Автор книги: авторов Коллектив
Жанр:
Новелла
сообщить о нарушении
Текущая страница: 23 (всего у книги 23 страниц)
– Так вы, стало быть, не ближе к разрешению?..
– Дальше от разрешения. Правда, по-вашему кое-что намечается. Примерно то же самое говорил еще один свидетель, только не так связно.
Она еще помолчала.
– Зря это я сказала про полицейских. Что избивают.
– Ладно, оставьте, случается. У полицейских тоже есть маленькие дочери – вот они порой и хватают через край.

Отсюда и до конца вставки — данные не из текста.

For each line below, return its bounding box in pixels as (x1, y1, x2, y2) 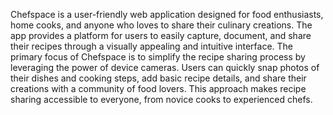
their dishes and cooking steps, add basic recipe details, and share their (10, 72, 307, 84)
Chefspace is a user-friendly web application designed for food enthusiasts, (10, 9, 324, 20)
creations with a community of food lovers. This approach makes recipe (10, 83, 307, 94)
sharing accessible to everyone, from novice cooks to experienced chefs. (10, 94, 313, 105)
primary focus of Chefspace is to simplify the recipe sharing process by (10, 51, 306, 63)
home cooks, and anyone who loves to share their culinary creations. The (10, 19, 313, 31)
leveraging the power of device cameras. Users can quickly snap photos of (10, 62, 320, 73)
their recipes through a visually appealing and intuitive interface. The (10, 40, 294, 52)
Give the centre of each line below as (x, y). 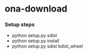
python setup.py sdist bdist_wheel (48, 46)
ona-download (36, 9)
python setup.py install (36, 41)
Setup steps (20, 25)
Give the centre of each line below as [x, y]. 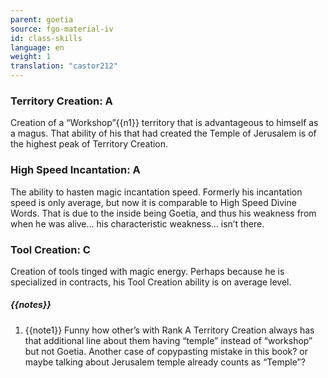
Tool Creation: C [50, 249]
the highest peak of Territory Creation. [89, 144]
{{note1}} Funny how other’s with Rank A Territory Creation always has [169, 330]
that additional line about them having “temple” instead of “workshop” [168, 340]
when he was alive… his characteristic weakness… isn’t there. [137, 223]
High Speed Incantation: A [75, 170]
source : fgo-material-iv [62, 29]
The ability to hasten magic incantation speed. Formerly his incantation [156, 192]

– А вы правда чувствуете себя прокаженным?
– Иногда.
– И все друзья у вас полицейские?
– Не в друзьях дело, а в работе. Привыкаешь представлять власть, официальничаешь. Повинуешься людям, которых не уважаешь. И сам себе не хозяин.
– Это вас волнует?
– Когда я вижу, что бывает иначе.
Она глядела вдаль.
– Может быть, из-за этого когда-нибудь и бросите службу?
– Из-за чего?
– Из-за того, что не сам себе хозяин.
– Почему вы спрашиваете?
– Да просто… – Она дернула плечом. – Странно от вас это слышать.
– Почему?
Она ничего не ответила, только снова опустила глаза.
– У меня есть своя теория, диковатая, – и усмехнулась. – Литературная. Продаю за чашку чаю. – Она помахала сумочкой. – У меня с собой ни гроша.
Он встал и протянул руку:
– Пойдемте, угощаю.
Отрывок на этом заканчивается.